This vignette demonstrates how to use the `knowledge()` function to incorporate
prior knowledge into causal discovery algorithms. The different supported
knowledge types are explained below, along with examples of how to create
`Knowledge` objects and use them with causal discovery methods. All knowledge
types can be freely combined. Multiple calls or operators are additive: each
call adds new edges to the `Knowledge` object. For example if we require an edge
from `A` to `B` and then require an edge from A to C, the resulting `Knowledge`
object will require both edges from `A` to `B` and from `A` to `C`.
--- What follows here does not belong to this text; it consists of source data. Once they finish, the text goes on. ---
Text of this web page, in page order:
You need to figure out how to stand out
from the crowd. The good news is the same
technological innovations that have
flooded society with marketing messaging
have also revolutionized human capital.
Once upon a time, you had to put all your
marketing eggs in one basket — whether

At a conceptual level, all knowledge is represented as constraints on edges,
specifying which edges are required and forbidden. Some knowledge types provide
higher-level abstractions for expressing common modeling assumptions more
conveniently.

# Required and forbidden knowledge

At the most basic level, prior knowledge is expressed as required or forbidden
edges between variables. These constraints apply to directed edges in the causal
graph.

- Required edges specify that a directed edge must exist between two variables.
- Forbidden edges specify that a directed edge is not allowed between two
  variables.

These constraints are specified using the `%-->%` (required) and `%!-->%`
(forbidden) operators, with the exclamation mark (`!`) indicating negation of
the edge, i.e. the absence of the edge. Conceptually, this could be written as
`%!(-->)%`, but we find this syntax too verbose.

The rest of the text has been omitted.